Der japanische Yen (JPY) erholt sich leicht, nachdem er während der asiatischen Sitzung am Montag ein neues Einjahrestief gegenüber einem insgesamt schwächeren US-Dollar (USD) erreicht hat. Die globale Risikostimmung verschlechtert sich angesichts von Bedenken über eine weitere Eskalation geopolitischer Spannungen, was wiederum einige Zuflussströme in Richtung des sicheren Hafens JPY auslöst. Der USD hingegen steht unter Druck durch wachsende Sorgen um die Unabhängigkeit der Federal Reserve (Fed), was die verringerten Wetten auf eine aggressivere Lockerung der Geldpolitik in diesem Jahr ausgleicht und das Währungspaar USD/JPY belastet.

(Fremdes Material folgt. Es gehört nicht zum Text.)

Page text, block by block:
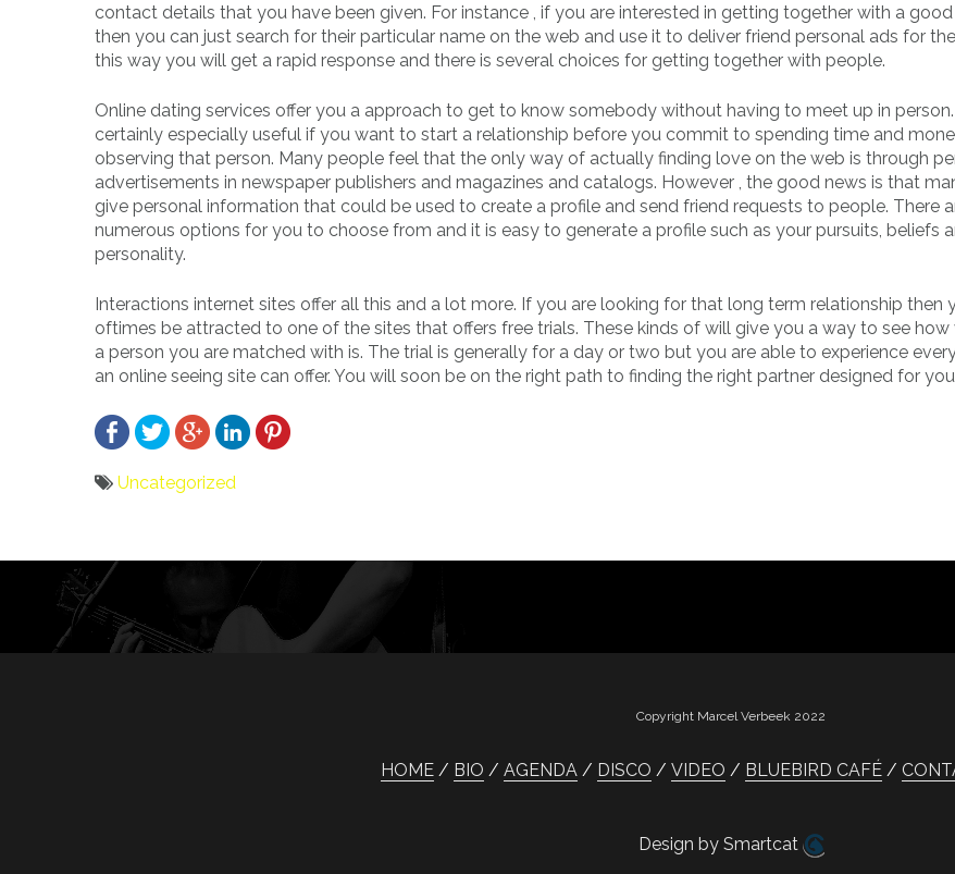
contact details that you have been given. For instance , if you are interested in getting together with a
then you can just search for their particular name on the web and use it to deliver friend personal ads for
this way you will get a rapid response and there is several choices for getting together with people.
Online dating services offer you a approach to get to know somebody without having to meet up in person.
certainly especially useful if you want to start a relationship before you commit to spending time and
observing that person. Many people feel that the only way of actually finding love on the web is through
advertisements in newspaper publishers and magazines and catalogs. However , the good news is that
give personal information that could be used to create a profile and send friend requests to people. There
numerous options for you to choose from and it is easy to generate a profile such as your pursuits, beliefs
personality.
Interactions internet sites offer all this and a lot more. If you are looking for that long term relationship then
oftimes be attracted to one of the sites that offers free trials. These kinds of will give you a way to see
a person you are matched with is. The trial is generally for a day or two but you are able to experience
an online seeing site can offer. You will soon be on the right path to finding the right partner designed for
Uncategorized
navigatie
Copyright Marcel Verbeek 2022
HOME BIO AGENDA DISCO VIDEO BLUEBIRD CAFÉ
Design by Smartcat
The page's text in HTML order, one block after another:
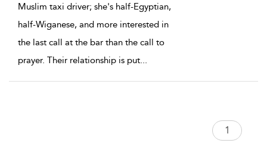
Muslim taxi driver; she's half-Egyptian,
half-Wiganese, and more interested in
the last call at the bar than the call to
prayer. Their relationship is put...
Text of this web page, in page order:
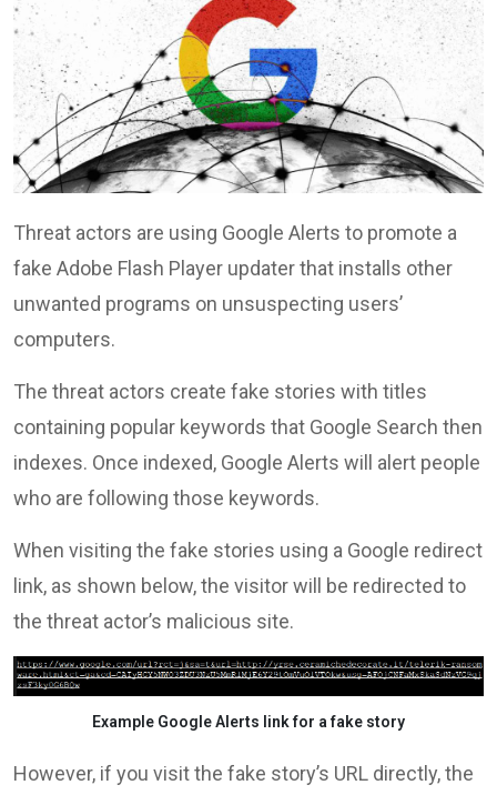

Allerdings vertiefen sich die Spannungen zwischen Japan und China, und Berichte, wonach Japans Premierministerin Sanae Takaichi möglicherweise eine vorgezogene Parlamentswahl ausrufen könnte, sorgen für eine zusätzliche Unsicherheit angesichts fehlender Klarheit über den wahrscheinlichen Zeitpunkt der nächsten Zinserhöhung der Bank of Japan (BoJ). Dies könnte die JPY-Bullen davon abhalten, aggressiv zu wetten, und dazu beitragen, den Abwärtsdruck auf das Währungspaar USD/JPY zu begrenzen. Darüber hinaus könnten Händler die Veröffentlichung der neuesten US-Inflationsdaten – Verbraucherpreisindex (CPI) und Produzentenpreisindex (PPI), die am Dienstag bzw. Mittwoch anstehen – abwarten.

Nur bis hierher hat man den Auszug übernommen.